Now let's do the same thing for the kernel Support Vector Classifier. Train an SVM classifier with **all combinations** of the parameters included below in vectors `gamma` and `C`. For each setting of parameters, compute:
* the test error obtained
* the total runtime of classification in seconds (including training time and prediction time)

In [34]:
gamma = [.1, .05,.02,.01,.005]
C = [.01,.1,1,10]
# TODO
# ...

In [35]:
gamma = [.1, .05,.02,.01,.005]
C = [1,10,100,1000]
for g in gamma: 
    for c in C:
        t = time.time()
        
        svc = svm.SVC(probability=False,  kernel="rbf", C=c, gamma=g,verbose=10)
        svc.fit(Xtr1,ytr8)
        ysvm = svc.predict(Xts1)
        acc = np.mean(ysvm == yts8)

        elapsed = time.time() - t
        print("gamma = " + str(g) + ", C = " + str(c) + ", Test accuracy = %f" % acc + ", Runtime (sec.):  = %f" % elapsed)

[LibSVM]gamma = 0.1, C = 1, Test accuracy = 0.914500, Runtime (sec.):  = 47.863558
[LibSVM]gamma = 0.1, C = 10, Test accuracy = 0.920000, Runtime (sec.):  = 49.278915
[LibSVM]gamma = 0.1, C = 100, Test accuracy = 0.920000, Runtime (sec.):  = 47.700934
[LibSVM]gamma = 0.1, C = 1000, Test accuracy = 0.920000, Runtime (sec.):  = 47.502115
[LibSVM]gamma = 0.05, C = 1, Test accuracy = 0.964500, Runtime (sec.):  = 22.384640
[LibSVM]gamma = 0.05, C = 10, Test accuracy = 0.967250, Runtime (sec.):  = 23.150993
[LibSVM]gamma = 0.05, C = 100, Test accuracy = 0.967250, Runtime (sec.):  = 23.950929
[LibSVM]gamma = 0.05, C = 1000, Test accuracy = 0.967250, Runtime (sec.):  = 25.652432
[LibSVM]gamma = 0.02, C = 1, Test accuracy = 0.975500, Runtime (sec.):  = 8.616884
[LibSVM]gamma = 0.02, C = 10, Test accuracy = 0.981250, Runtime (sec.):  = 8.712702
[LibSVM]gamma = 0.02, C = 100, Test accuracy = 0.981250, Runtime (sec.):  = 9.241241
[LibSVM]gamma = 0.02, C = 1000, Test accuracy = 0.981250, Runtime (s

TODO: What was the best test error achieved, and what setting of parameters achieved this error?
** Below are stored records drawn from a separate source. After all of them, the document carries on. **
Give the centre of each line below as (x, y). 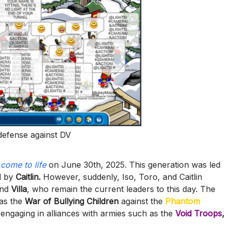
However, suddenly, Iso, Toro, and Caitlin (123, 177)
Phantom (183, 201)
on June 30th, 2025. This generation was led (135, 164)
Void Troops (199, 213)
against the (143, 201)
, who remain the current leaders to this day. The (121, 189)
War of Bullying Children (73, 201)
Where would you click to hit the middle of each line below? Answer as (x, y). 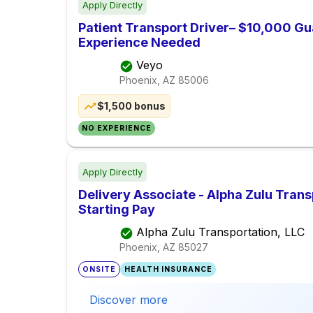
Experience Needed (139, 43)
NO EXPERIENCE (117, 129)
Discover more (129, 300)
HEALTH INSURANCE (168, 270)
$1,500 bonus (131, 106)
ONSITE (100, 270)
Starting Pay (117, 210)
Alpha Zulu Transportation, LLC (220, 232)
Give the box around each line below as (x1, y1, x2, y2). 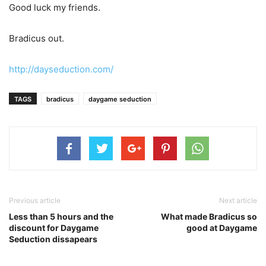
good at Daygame (186, 222, 257, 233)
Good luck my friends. (9, 1, 100, 13)
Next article (219, 195, 257, 205)
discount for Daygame (9, 222, 99, 233)
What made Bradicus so (161, 211, 257, 221)
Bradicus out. (9, 32, 64, 44)
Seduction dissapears (9, 233, 97, 244)
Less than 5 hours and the (9, 211, 113, 221)
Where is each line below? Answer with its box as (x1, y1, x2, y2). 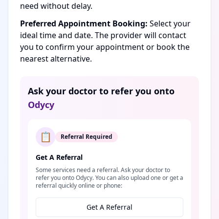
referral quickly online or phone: (36, 181, 122, 190)
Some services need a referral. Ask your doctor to (36, 166, 170, 174)
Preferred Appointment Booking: (20, 18, 148, 29)
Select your (148, 18, 191, 29)
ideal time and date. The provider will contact (20, 30, 186, 41)
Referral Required (61, 132, 112, 141)
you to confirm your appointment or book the (20, 42, 190, 52)
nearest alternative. (20, 53, 92, 64)
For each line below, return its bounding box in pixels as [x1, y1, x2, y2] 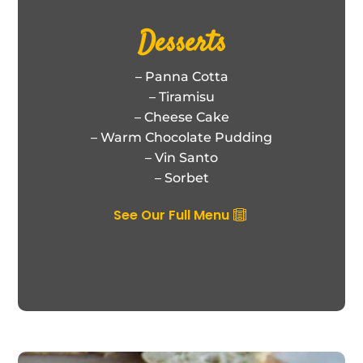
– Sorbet [154, 170, 209, 186]
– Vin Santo [145, 150, 218, 166]
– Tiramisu [148, 89, 215, 105]
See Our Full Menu [113, 205, 229, 224]
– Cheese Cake [134, 109, 229, 126]
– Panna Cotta [135, 69, 228, 85]
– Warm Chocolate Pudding [91, 130, 272, 146]
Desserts [137, 23, 226, 65]
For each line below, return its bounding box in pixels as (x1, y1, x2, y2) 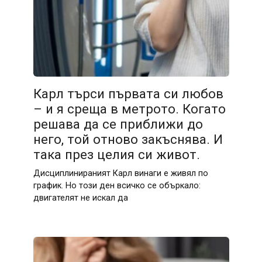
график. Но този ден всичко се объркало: (33, 180, 201, 191)
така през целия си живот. (33, 146, 200, 162)
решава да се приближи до (33, 116, 203, 132)
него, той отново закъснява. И (33, 131, 223, 147)
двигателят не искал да (33, 192, 128, 203)
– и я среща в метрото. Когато (33, 101, 226, 116)
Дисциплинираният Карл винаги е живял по (33, 168, 208, 178)
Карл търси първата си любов (33, 85, 223, 101)
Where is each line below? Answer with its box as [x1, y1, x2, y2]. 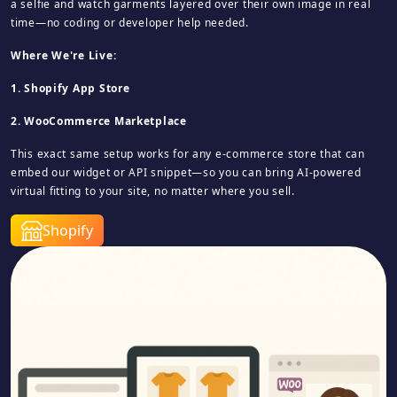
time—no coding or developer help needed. [11, 15, 249, 30]
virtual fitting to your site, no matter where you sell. [11, 183, 295, 198]
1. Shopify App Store [11, 81, 130, 96]
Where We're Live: [11, 48, 117, 63]
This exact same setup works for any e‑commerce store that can [11, 146, 365, 161]
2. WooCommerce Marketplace [11, 113, 187, 128]
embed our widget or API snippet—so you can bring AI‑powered [11, 165, 362, 180]
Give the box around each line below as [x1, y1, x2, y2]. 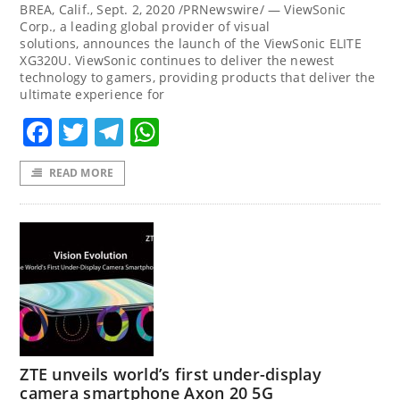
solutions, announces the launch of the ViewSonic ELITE [20, 34, 362, 52]
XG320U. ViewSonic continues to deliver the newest [20, 51, 335, 69]
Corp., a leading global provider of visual [20, 17, 271, 35]
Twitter [87, 112, 184, 151]
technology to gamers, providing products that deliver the [20, 68, 376, 86]
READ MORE [48, 165, 114, 180]
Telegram [123, 112, 254, 151]
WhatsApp [159, 112, 301, 151]
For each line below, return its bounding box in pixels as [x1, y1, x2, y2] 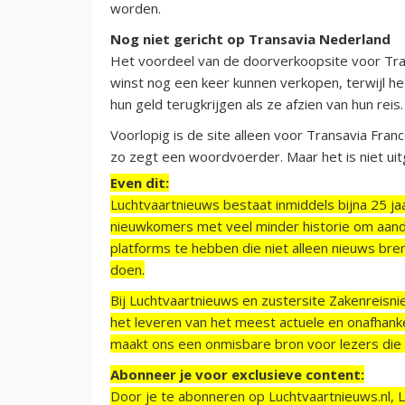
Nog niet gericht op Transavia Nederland [110, 29, 391, 48]
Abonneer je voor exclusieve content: [110, 364, 364, 383]
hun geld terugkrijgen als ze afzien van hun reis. [110, 94, 403, 113]
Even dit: [110, 173, 169, 192]
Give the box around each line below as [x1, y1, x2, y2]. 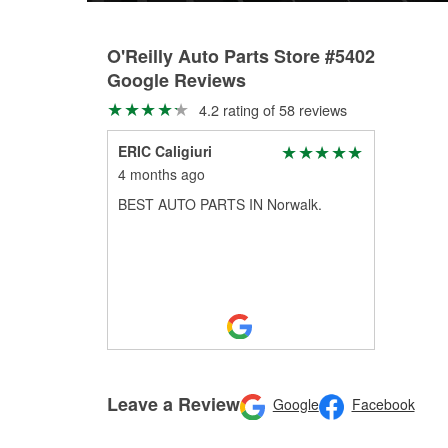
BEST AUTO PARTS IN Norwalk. [118, 194, 322, 214]
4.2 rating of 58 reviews [194, 99, 347, 120]
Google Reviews [107, 67, 246, 93]
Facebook [351, 394, 415, 415]
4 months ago [118, 164, 205, 184]
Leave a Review [107, 390, 240, 417]
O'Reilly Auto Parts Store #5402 [107, 43, 375, 69]
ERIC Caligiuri [118, 141, 212, 161]
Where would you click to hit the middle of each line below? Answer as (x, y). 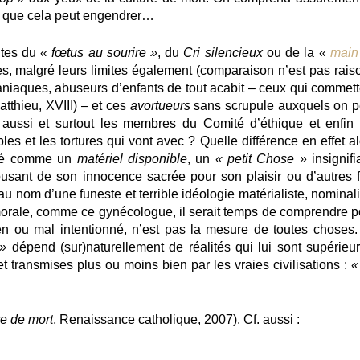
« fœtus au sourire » (99, 52)
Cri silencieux (223, 52)
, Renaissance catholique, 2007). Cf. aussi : (176, 319)
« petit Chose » (261, 158)
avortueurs (160, 105)
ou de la (290, 52)
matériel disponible (132, 158)
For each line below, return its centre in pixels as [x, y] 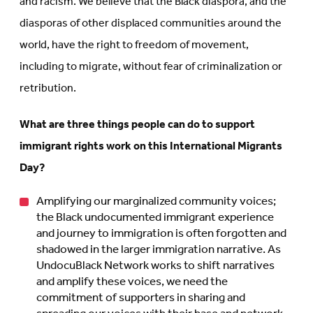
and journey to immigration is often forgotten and [161, 234]
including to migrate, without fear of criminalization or [151, 66]
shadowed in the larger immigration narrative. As [159, 250]
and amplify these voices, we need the [132, 282]
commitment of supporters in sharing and [141, 298]
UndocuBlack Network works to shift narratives [155, 266]
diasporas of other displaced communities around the [151, 23]
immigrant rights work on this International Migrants [151, 146]
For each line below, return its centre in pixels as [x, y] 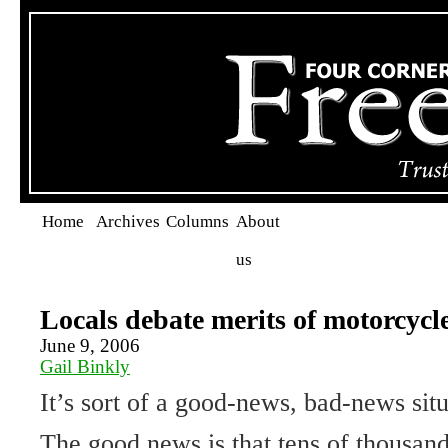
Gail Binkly [85, 366]
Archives [128, 221]
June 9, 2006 [90, 345]
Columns [197, 221]
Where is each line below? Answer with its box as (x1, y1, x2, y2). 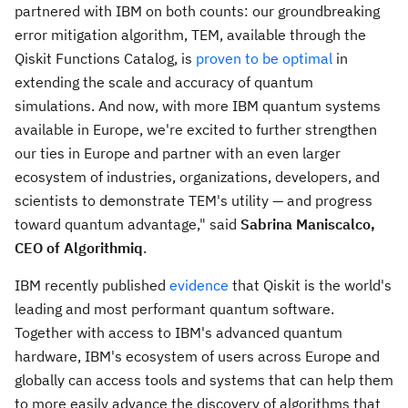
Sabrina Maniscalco (240, 214, 371, 233)
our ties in (15, 143, 84, 162)
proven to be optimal (196, 48, 332, 67)
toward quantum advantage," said (15, 214, 240, 233)
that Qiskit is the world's (229, 275, 392, 294)
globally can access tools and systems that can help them (15, 370, 393, 389)
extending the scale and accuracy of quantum (15, 72, 313, 91)
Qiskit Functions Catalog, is (15, 48, 196, 67)
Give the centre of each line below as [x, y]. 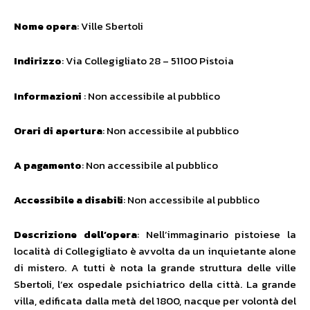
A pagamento [48, 165]
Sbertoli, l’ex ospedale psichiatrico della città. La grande [155, 284]
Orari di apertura [58, 131]
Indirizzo [38, 61]
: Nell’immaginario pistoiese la [216, 235]
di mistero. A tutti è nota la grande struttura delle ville [155, 268]
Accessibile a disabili [69, 200]
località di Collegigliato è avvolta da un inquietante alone [155, 251]
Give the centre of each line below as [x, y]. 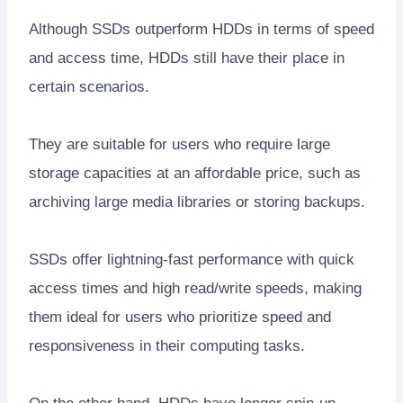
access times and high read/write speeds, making [195, 288]
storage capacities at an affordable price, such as [195, 173]
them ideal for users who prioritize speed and [180, 317]
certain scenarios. [89, 86]
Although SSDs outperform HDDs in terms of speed [201, 29]
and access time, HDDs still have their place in [187, 58]
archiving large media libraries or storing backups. [197, 201]
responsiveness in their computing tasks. [167, 345]
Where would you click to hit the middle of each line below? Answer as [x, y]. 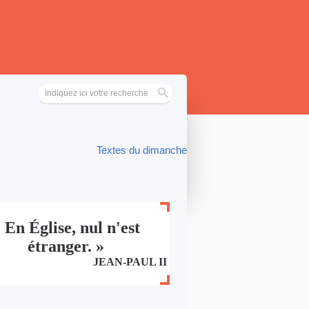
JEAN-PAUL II [130, 262]
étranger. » [66, 246]
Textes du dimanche [142, 150]
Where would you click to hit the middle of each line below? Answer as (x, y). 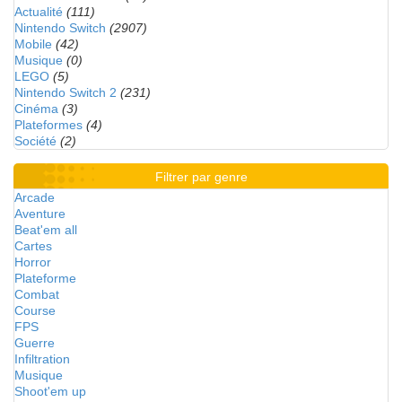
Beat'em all (46, 230)
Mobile (33, 44)
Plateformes (48, 125)
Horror (33, 262)
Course (35, 310)
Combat (37, 294)
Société (35, 141)
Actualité (39, 12)
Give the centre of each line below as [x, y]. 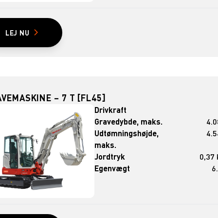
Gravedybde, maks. [129, 121]
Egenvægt [112, 168]
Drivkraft [111, 109]
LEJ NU [17, 32]
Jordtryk [110, 156]
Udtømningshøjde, [127, 133]
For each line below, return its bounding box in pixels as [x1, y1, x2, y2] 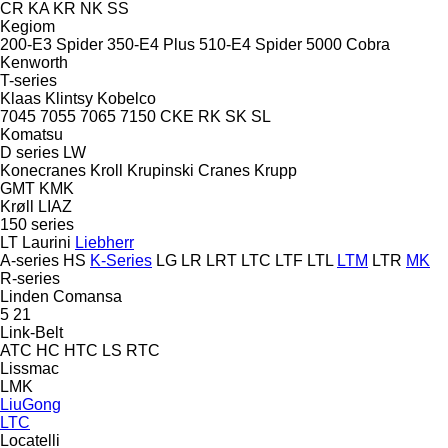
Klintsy [45, 89, 93, 107]
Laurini [22, 233, 71, 251]
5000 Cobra [306, 35, 390, 53]
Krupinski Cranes [127, 161, 250, 179]
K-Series [90, 251, 152, 269]
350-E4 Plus [107, 35, 195, 53]
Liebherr [75, 233, 134, 251]
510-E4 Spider [199, 35, 302, 53]
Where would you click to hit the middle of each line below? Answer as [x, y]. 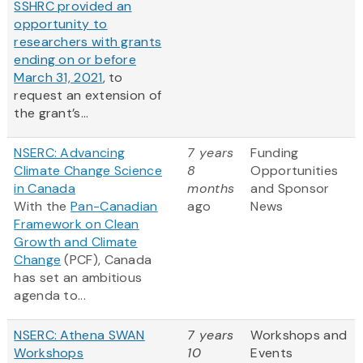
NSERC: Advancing [70, 153]
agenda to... [50, 296]
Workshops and [299, 335]
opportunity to [61, 24]
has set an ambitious [78, 278]
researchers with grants [88, 42]
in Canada [45, 189]
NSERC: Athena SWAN [79, 335]
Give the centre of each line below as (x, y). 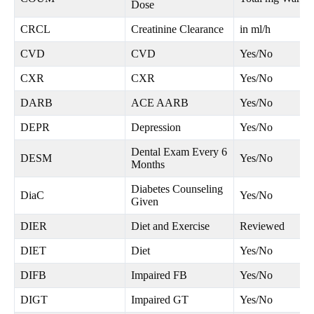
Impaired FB (159, 275)
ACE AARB (160, 103)
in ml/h (255, 29)
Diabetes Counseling (177, 189)
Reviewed (262, 226)
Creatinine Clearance (177, 29)
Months (148, 165)
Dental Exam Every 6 (179, 152)
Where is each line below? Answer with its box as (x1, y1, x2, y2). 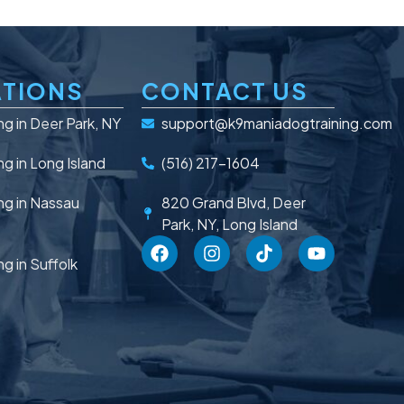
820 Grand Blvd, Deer (161, 192, 307, 212)
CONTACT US (141, 76, 308, 106)
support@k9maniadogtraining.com (161, 113, 393, 133)
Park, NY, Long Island (161, 214, 298, 234)
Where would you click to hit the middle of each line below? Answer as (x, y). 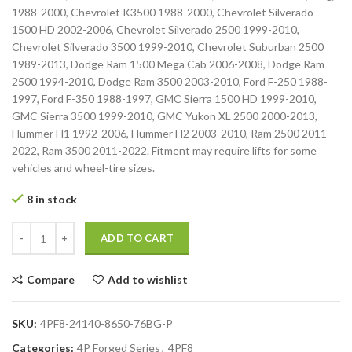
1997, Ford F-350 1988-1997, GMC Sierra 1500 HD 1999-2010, (164, 99)
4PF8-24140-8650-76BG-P (106, 324)
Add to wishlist (148, 280)
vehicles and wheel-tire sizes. (83, 168)
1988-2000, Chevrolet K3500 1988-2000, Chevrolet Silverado (163, 13)
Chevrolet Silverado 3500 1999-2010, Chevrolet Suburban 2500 (168, 47)
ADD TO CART (137, 238)
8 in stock (52, 200)
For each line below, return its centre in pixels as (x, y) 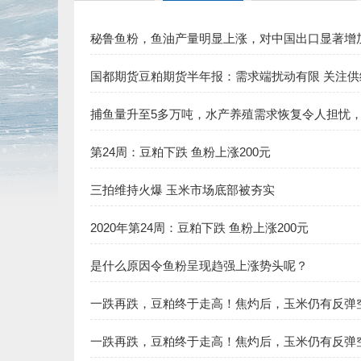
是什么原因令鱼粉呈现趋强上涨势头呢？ (199, 266)
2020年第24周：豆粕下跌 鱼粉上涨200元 (199, 228)
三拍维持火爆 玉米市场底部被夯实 (183, 190)
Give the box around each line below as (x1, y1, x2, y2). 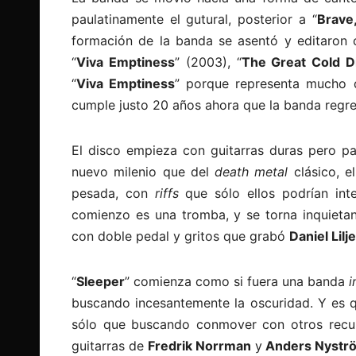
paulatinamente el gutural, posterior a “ (72, 10, 317, 27)
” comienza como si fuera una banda (125, 273, 350, 289)
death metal (215, 163, 288, 180)
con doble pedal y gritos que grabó (72, 227, 289, 244)
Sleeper (76, 273, 125, 289)
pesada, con (72, 184, 155, 201)
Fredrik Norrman (148, 337, 255, 354)
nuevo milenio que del (72, 163, 215, 180)
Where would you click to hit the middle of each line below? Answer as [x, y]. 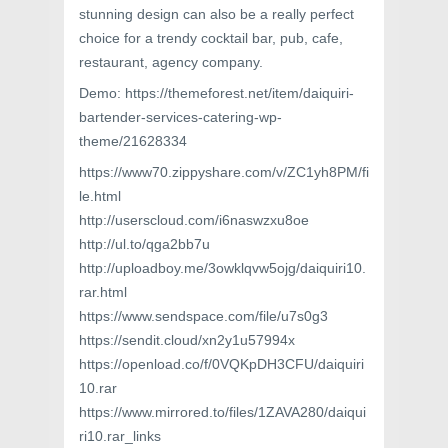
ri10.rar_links [120, 436]
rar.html [103, 292]
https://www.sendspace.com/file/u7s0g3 [203, 316]
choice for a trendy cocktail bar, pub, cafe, [211, 38]
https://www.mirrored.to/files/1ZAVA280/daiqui [222, 412]
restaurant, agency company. [171, 62]
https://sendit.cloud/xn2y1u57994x [187, 340]
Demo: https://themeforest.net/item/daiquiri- [216, 93]
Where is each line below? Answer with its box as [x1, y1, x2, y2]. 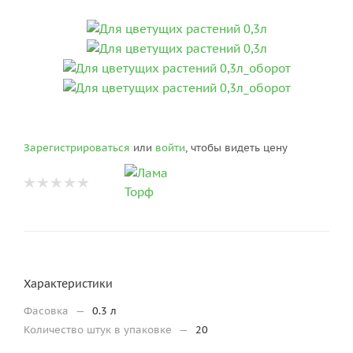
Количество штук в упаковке [24, 323, 175, 337]
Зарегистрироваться [24, 141, 130, 155]
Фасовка [24, 304, 72, 318]
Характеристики [24, 277, 113, 292]
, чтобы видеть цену [185, 141, 288, 155]
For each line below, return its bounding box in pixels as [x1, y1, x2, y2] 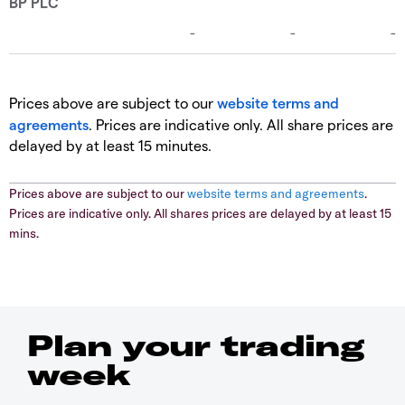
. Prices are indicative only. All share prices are [89, 116, 393, 134]
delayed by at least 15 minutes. [9, 137, 212, 155]
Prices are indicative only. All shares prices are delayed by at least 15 [9, 205, 391, 222]
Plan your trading [27, 326, 364, 363]

Which performed better in terms of accuracy, the SVM or logisitic regression classifier? How about in terms of runtime?

**NOTE:** For `sklearns`'s built in classifiers, including svm.SVC, there is a function called `GridSearchCV` which can automatically perform hyperparamater tuning for you. The main advantage of the method (as opposed to writing for-loops) is that it supports parallelization, so it can fit with different parameters at the same time. The function also supports automatic $k$-fold cross-validation (instead of simple train/test split). 

You might be interested in using this function for your projects. If so, please check out the tutorial in the following lab from last year: https://github.com/sdrangan/introml/blob/master/unit08_svm/lab_emnist_partial.ipynb.

**20% extra credit:** Find a choice of kernel function (not necessarily Gaussian) and hyperparameters which improves on your best results above by $.5\%$ in test accuracy (for either logistic regression or SVM). You are also free to change the regularization for logistic regression (e.g. to $\ell_1$ regularization), although this will require changing the optimization function. Partial extra credit will be given for small improvements. Report the kernel and hyperparameters used, and compute test accuracy to show your results.